Data structural metadata refers to information on the license plate number, make and model of the cab, and, not least, the owner company of the taxi.
License plate number, make and model of cab, and the company owning the taxi will represent structural metadata.
16. What are some key benefits of using external data? Select all that apply.
- External data is free to use.
- External data is always reliable.
- External data can provide industry-level perspectives. (CORRECT)
- External data has broad reach. (CORRECT)
Wide reach and the potential for industry-level insights are among the advantages of external data.
Just like industry-level intelligence, the potential benefits derived from external data include very wide reach.
In general, the use of external data consists of wide reach and industry-level perspectives.
17. You are working with a database table that contains customer data. The city column lists the city where each customer is located. You want to find out which customers are located in Berlin.
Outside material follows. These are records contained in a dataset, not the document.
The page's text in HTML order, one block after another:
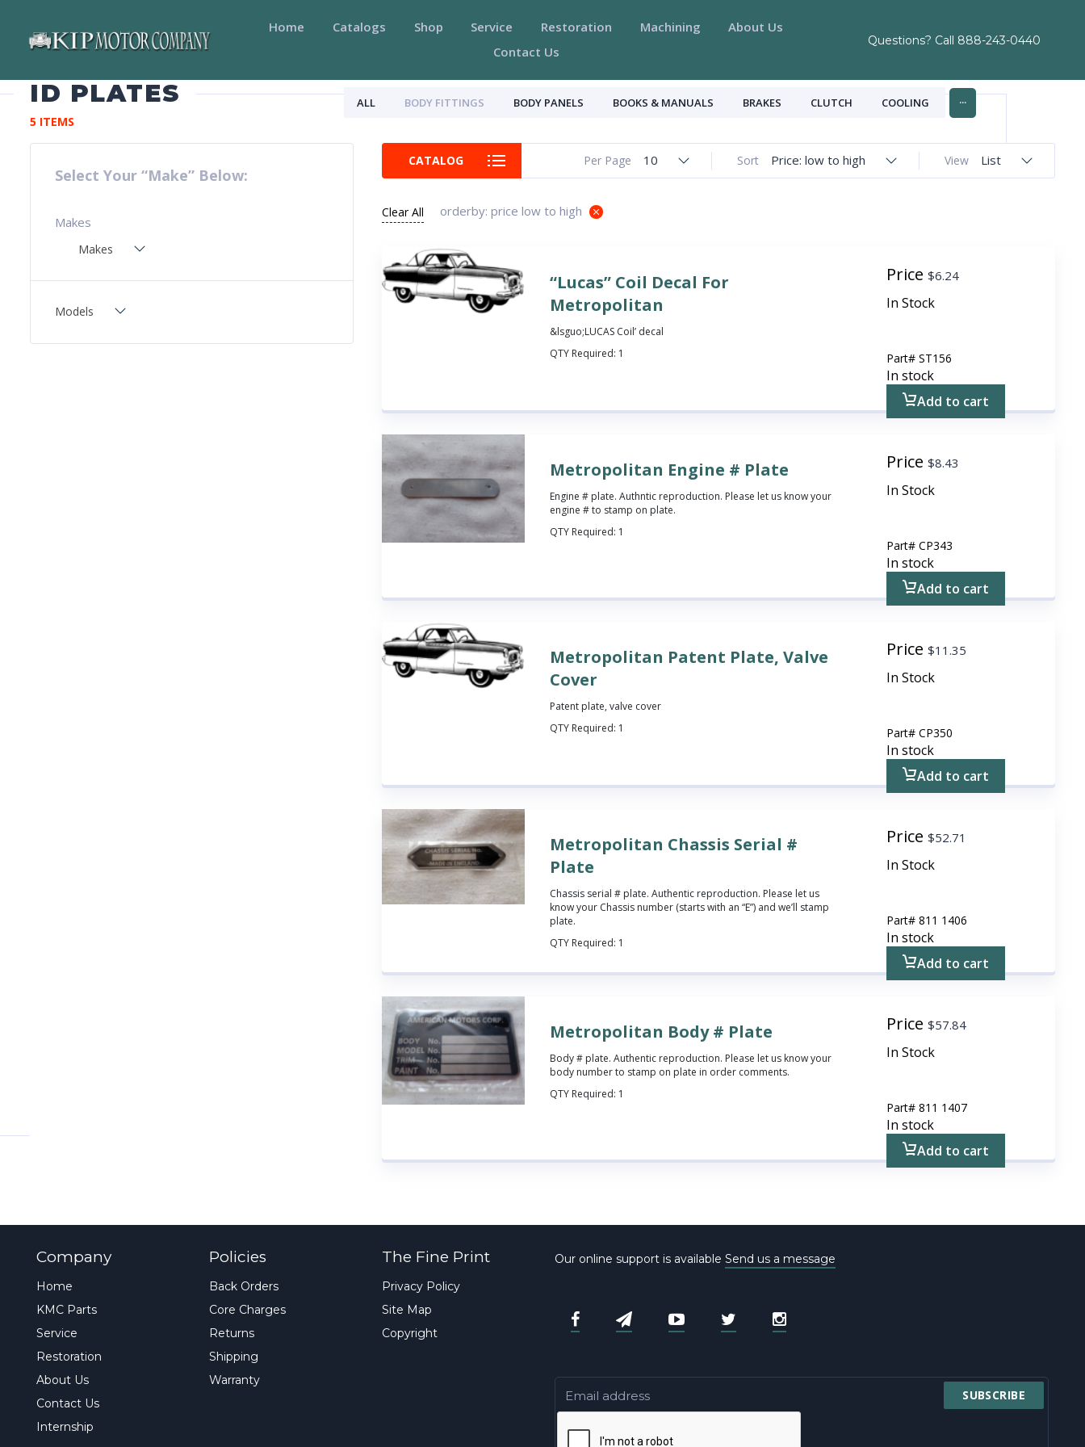
Home Catalogs Shop Service Restoration Machining
About Us
Contact Us
Questions? Call 888-243-0440
ID PLATES ALL BODY FITTINGS BODY PANELS BOOKS & MANUALS BRAKES CLUTCH COOLING ...
5 ITEMS
Select Your “Make” Below:
Makes
Makes
Models
CATALOG View List
Sort Price: low to high
Per Page 10
Clear All orderby: price low to high
“Lucas” Coil Decal For
Metropolitan
&lsguo;LUCAS Coil’ decal
QTY Required: 1
Price$6.24
In Stock
Part#ST156
In stock
Add to cart
Metropolitan Engine # Plate
Engine # plate. Authntic reproduction. Please let us know your
engine # to stamp on plate.
QTY Required: 1
Price$8.43
In Stock
Part#CP343
In stock
Add to cart
Metropolitan Patent Plate, Valve
Cover
Patent plate, valve cover
QTY Required: 1
Price$11.35
In Stock
Part#CP350
In stock
Add to cart
Metropolitan Chassis Serial #
Plate
Chassis serial # plate. Authentic reproduction. Please let us
know your Chassis number (starts with an “E”) and we’ll stamp
plate.
QTY Required: 1
Price$52.71
In Stock
Part#811 1406
In stock
Add to cart
Metropolitan Body # Plate
Body # plate. Authentic reproduction. Please let us know your
body number to stamp on plate in order comments.
QTY Required: 1
Price$57.84
In Stock
Part#811 1407
In stock
Add to cart
Company
Home
KMC Parts
Service
Restoration
About Us
Contact Us
Internship
Policies
Back Orders
Core Charges
Returns
Shipping
Warranty
The Fine Print
Privacy Policy
Site Map
Copyright
Our online support is available Send us a message

You write the SQL query below. Add a WHERE clause that will return only customers located in Berlin.
SELECT
*
FROM
customer
How many customers are located in Berlin?
- 9
- 12
- 2 (CORRECT)
- 7
18. A data analyst reviews a national database of movie theater showings. They want to find the first movies shown in San Francisco in 2001. How can they organize the data to return the first 10 movies shown at the top of their list? Select all that apply.
- Sort by date in descending order
- Sort by date in ascending order (CORRECT)
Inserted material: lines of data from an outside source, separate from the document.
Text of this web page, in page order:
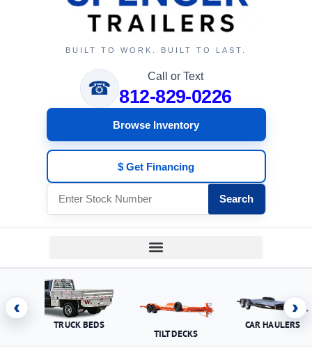
BUILT TO WORK. BUILT TO LAST.
☎
Call or Text
812-829-0226
Browse Inventory
$ Get Financing
Search
‹
TRUCK BEDS
TILT DECKS
CAR HAULERS
›
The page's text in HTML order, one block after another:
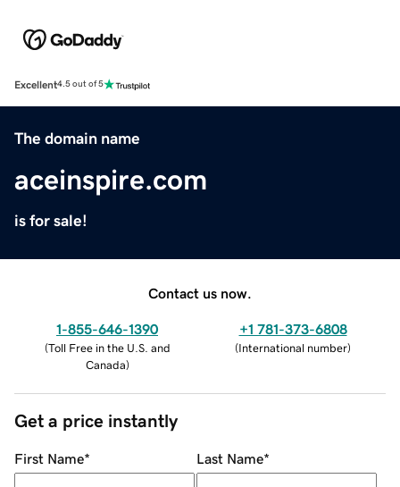
Excellent4.5 out of 5
The domain name
aceinspire.com
is for sale!
Contact us now.
1-855-646-1390
(Toll Free in the U.S. and
Canada)
+1 781-373-6808
(International number)
Get a price instantly
First Name* Last Name*
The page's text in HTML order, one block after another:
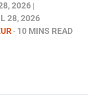
2026
28, 2026
10 MINS READ
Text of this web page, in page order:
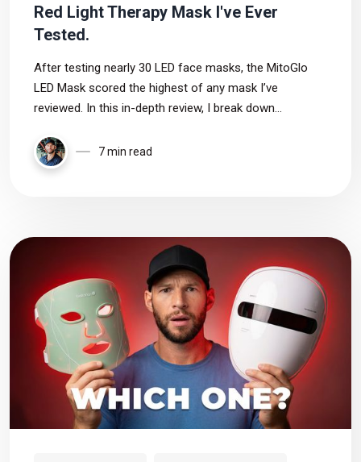
Red Light Therapy Mask I've Ever
Tested.
After testing nearly 30 LED face masks, the MitoGlo
LED Mask scored the highest of any mask I’ve
reviewed. In this in-depth review, I break down
and who this red light therapy mask is best for
7 min read
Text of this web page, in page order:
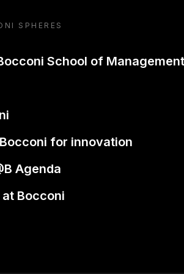
SPHERES
School of Management
for innovation
Agenda
Bocconi
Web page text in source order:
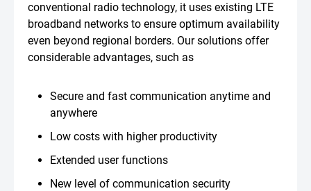
conventional radio technology, it uses existing LTE
broadband networks to ensure optimum availability
even beyond regional borders. Our solutions offer
considerable advantages, such as
Secure and fast communication anytime and
anywhere
Low costs with higher productivity
Extended user functions
New level of communication security
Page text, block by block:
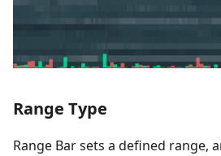
Range Type
Range Bar sets a defined range,
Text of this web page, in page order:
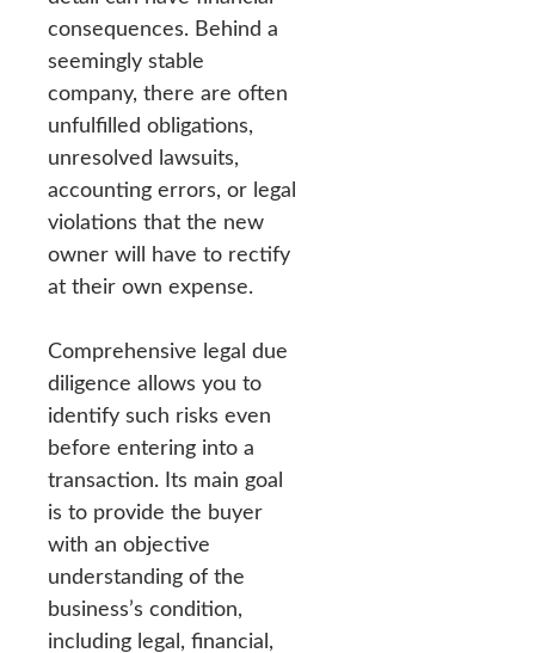
consequences. Behind a
seemingly stable
company, there are often
unfulfilled obligations,
unresolved lawsuits,
accounting errors, or legal
violations that the new
owner will have to rectify
at their own expense.
Comprehensive legal due
diligence allows you to
identify such risks even
before entering into a
transaction. Its main goal
is to provide the buyer
with an objective
understanding of the
business’s condition,
including legal, financial,
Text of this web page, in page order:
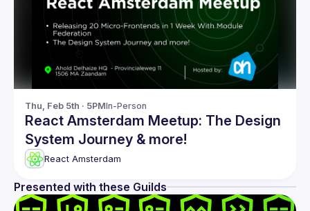
Thu, Feb 5th · 5PMIn-Person
React Amsterdam Meetup: The Design
System Journey & more!
React Amsterdam
Presented with these Guilds
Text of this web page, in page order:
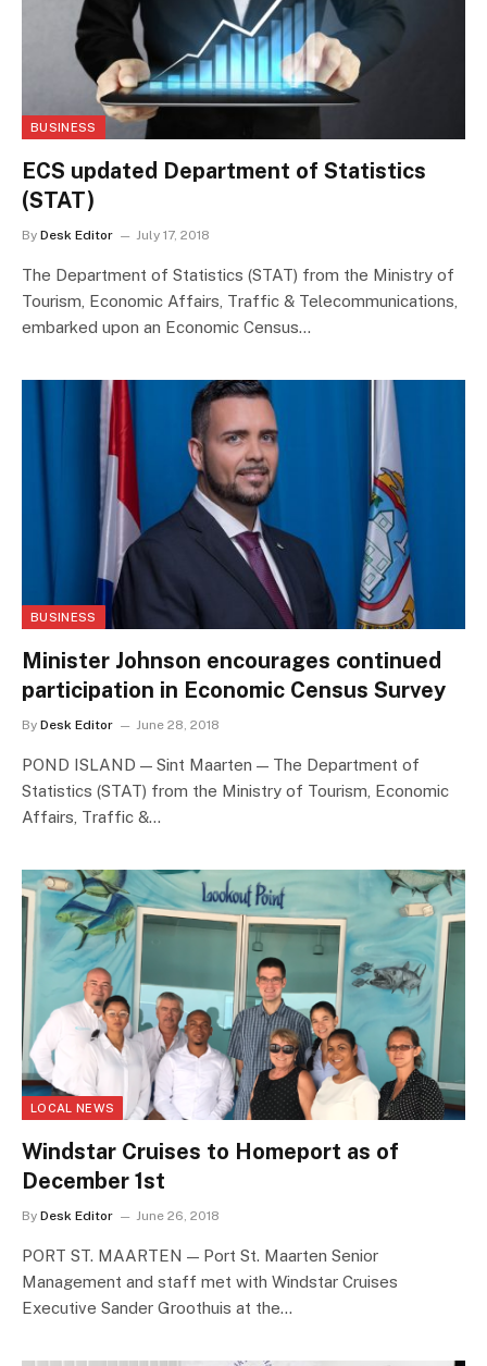
BUSINESS
ECS updated Department of Statistics
(STAT)
By Desk Editor July 17, 2018
The Department of Statistics (STAT) from the Ministry of
Tourism, Economic Affairs, Traffic & Telecommunications,
embarked upon an Economic Census…
BUSINESS
Minister Johnson encourages continued
participation in Economic Census Survey
By Desk Editor June 28, 2018
POND ISLAND — Sint Maarten — The Department of
Statistics (STAT) from the Ministry of Tourism, Economic
Affairs, Traffic &…
LOCAL NEWS
Windstar Cruises to Homeport as of
December 1st
By Desk Editor June 26, 2018
PORT ST. MAARTEN — Port St. Maarten Senior
Management and staff met with Windstar Cruises
Executive Sander Groothuis at the…
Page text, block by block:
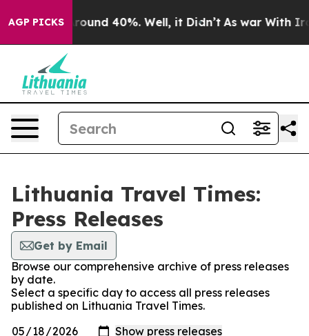
AGP PICKS
a Floor Around 40%. Well, it Didn’t As war With Iran
Lithuania Travel Times:
Press Releases
Get by Email
Browse our comprehensive archive of press releases
by date.
Select a specific day to access all press releases
published on Lithuania Travel Times.
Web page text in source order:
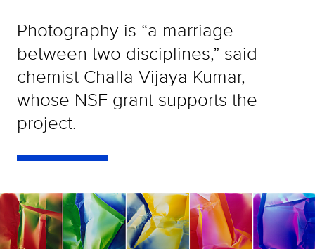
Photography is “a marriage
between two disciplines,” said
chemist Challa Vijaya Kumar,
whose NSF grant supports the
project.

- Filter out showings outside of San Francisco (CORRECT)
- Filter out showings not in 2001 (CORRECT)
Correct: And then the analyst sorts the date results in ascending order after filtering out showings that fell outside San Francisco in the year 2001.
19. A nonprofit maintains a list of how many laptops they provide to each school in the county. In the table, there is a column called number_of_laptops. A data analyst wants to determine which schools were given the fewest laptops. How should they sort the data to return these schools first?
- Sort numerically in descending order
- Sort alphabetically in ascending order
- Sort numerically in ascending order (CORRECT)
- Sort alphabetically in descending order
Correct: It is essential for the data analyst to sort the number_of_laptops column in increasing numerical order.
20. When writing a query, you must remove the two backticks around the name of the dataset in order for the query to run properly.
- True
- False (CORRECT)
Correct: A query can be written with the dataset name enclosed within dual backticks or without them, and the query will still execute correctly.
21. Fill in the blank: Data _ is the process of ensuring the formal management of a company’s data assets.
- aggregation
- governance (CORRECT)
- mapping
- integrity
Correct: Data governance refers to the process of managing and controlling all data assets of a company.
22. In what circumstance might a data analyst choose not to use external data in their analysis?
- The data cannot be confirmed to be reliable (CORRECT)
- The data is free for anyone to access
- The data represents diverse perspectives
- The data is too thorough
Correct: For example, if a data analyst cannot verify the reliability of some external data, he or she may decide not to use it in his or her analysis. The reliability of external data cannot be checked.
databases: where data lives – conclusion
Today many people feel that database might petrify them, but by giving sufficient tools and training, they can avail themselves of a lot with databases. The Google Analytics Certification on Coursera is meant to equip one with database working skills, preparing one to extract raw data that fit their work. It also contains sections where it teaches how to filter and sort data so that trends can be identified and meaningful insights drawn. Therefore, this skills development will enable one to access and even exploit the plethora of information within databases for work purposes. Join Coursera today and take your first step towards becoming a certified data analyst.